▶ **What is expected**:
Please transcribe exactly the line that holds "Novinka (98, 88)" and all lines that follow it to the end of the records below, omitting any pictures.

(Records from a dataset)
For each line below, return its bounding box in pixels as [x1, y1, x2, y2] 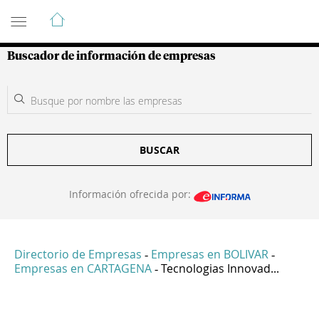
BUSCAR [140, 143, 179, 157]
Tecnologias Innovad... [161, 261, 279, 277]
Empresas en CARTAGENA [14, 261, 152, 277]
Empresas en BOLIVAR [151, 246, 268, 263]
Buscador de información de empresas [7, 51, 216, 62]
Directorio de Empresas [14, 246, 142, 263]
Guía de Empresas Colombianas [7, 5, 263, 22]
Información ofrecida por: [68, 187, 194, 201]
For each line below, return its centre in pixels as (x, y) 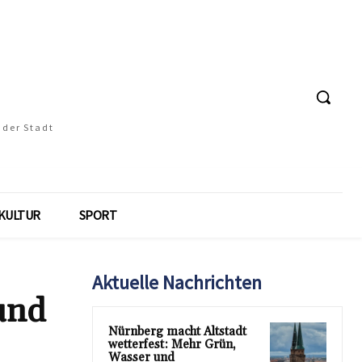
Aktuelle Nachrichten (177, 282)
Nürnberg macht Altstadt (177, 332)
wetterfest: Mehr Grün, (172, 345)
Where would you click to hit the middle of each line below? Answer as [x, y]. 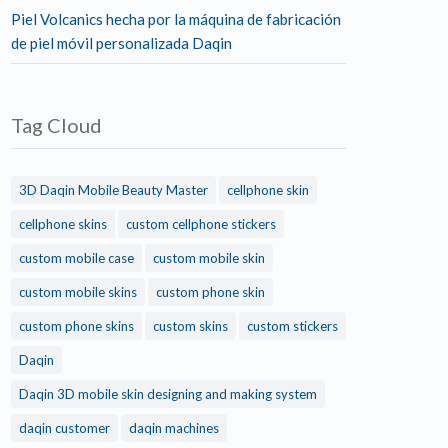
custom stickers [292, 326]
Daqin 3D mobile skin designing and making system [168, 394]
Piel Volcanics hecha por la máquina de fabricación [176, 19]
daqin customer [64, 428]
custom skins [190, 326]
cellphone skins [63, 224]
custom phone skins [76, 326]
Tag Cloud [56, 125]
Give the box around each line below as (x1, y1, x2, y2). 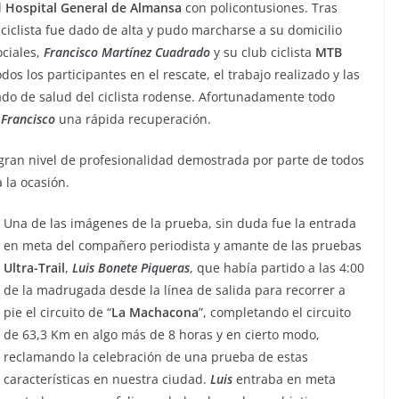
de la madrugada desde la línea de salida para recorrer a (4, 281, 346, 299)
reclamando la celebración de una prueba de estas (4, 348, 308, 366)
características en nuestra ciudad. (4, 370, 210, 388)
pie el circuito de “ (4, 304, 111, 322)
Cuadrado (155, 44, 210, 61)
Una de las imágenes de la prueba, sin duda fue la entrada (4, 215, 356, 232)
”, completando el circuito (199, 304, 351, 322)
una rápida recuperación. (55, 110, 211, 128)
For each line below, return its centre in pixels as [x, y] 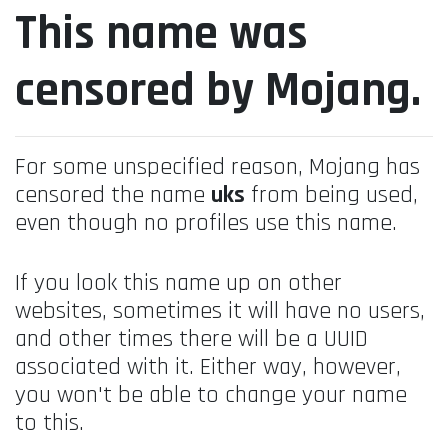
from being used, [331, 194]
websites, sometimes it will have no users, [220, 310]
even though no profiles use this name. [206, 222]
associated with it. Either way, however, [208, 366]
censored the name [113, 194]
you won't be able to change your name [211, 394]
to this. [49, 422]
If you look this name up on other [178, 282]
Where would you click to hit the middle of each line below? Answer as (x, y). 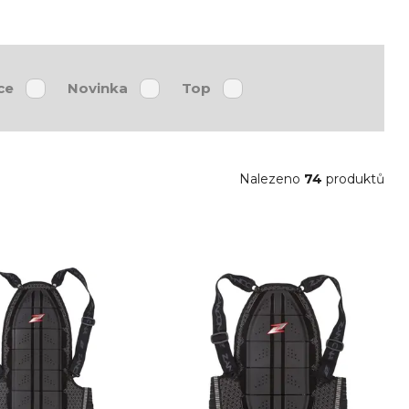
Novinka (98, 88)
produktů (353, 179)
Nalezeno (270, 179)
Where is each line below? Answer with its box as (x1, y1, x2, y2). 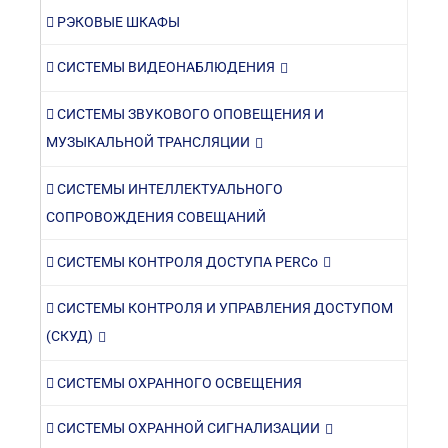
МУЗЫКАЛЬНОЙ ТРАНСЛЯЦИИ (46, 133, 250, 150)
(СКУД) (46, 328, 93, 345)
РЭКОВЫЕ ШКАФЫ (54, 13, 180, 30)
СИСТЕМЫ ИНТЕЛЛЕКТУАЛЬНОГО (54, 180, 283, 197)
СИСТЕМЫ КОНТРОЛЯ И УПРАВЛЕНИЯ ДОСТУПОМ (54, 300, 393, 317)
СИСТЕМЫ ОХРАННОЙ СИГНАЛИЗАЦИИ (54, 420, 320, 437)
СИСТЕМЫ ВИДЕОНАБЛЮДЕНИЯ (54, 58, 275, 75)
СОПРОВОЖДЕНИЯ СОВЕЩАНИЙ (46, 208, 266, 225)
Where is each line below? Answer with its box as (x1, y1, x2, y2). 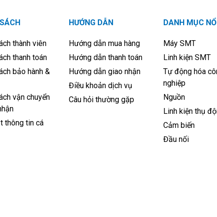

▶ **Result**:
Novinka (98, 88)
produktů (353, 179)
Nalezeno (270, 179)
Where is each line below? Answer with its box as (x1, y1, x2, y2). 
МУЗЫКАЛЬНОЙ ТРАНСЛЯЦИИ (46, 133, 250, 150)
(СКУД) (46, 328, 93, 345)
РЭКОВЫЕ ШКАФЫ (54, 13, 180, 30)
СИСТЕМЫ ИНТЕЛЛЕКТУАЛЬНОГО (54, 180, 283, 197)
СИСТЕМЫ КОНТРОЛЯ И УПРАВЛЕНИЯ ДОСТУПОМ (54, 300, 393, 317)
СИСТЕМЫ ОХРАННОЙ СИГНАЛИЗАЦИИ (54, 420, 320, 437)
СИСТЕМЫ ВИДЕОНАБЛЮДЕНИЯ (54, 58, 275, 75)
СОПРОВОЖДЕНИЯ СОВЕЩАНИЙ (46, 208, 266, 225)
Where is each line below? Answer with its box as (x1, y1, x2, y2). 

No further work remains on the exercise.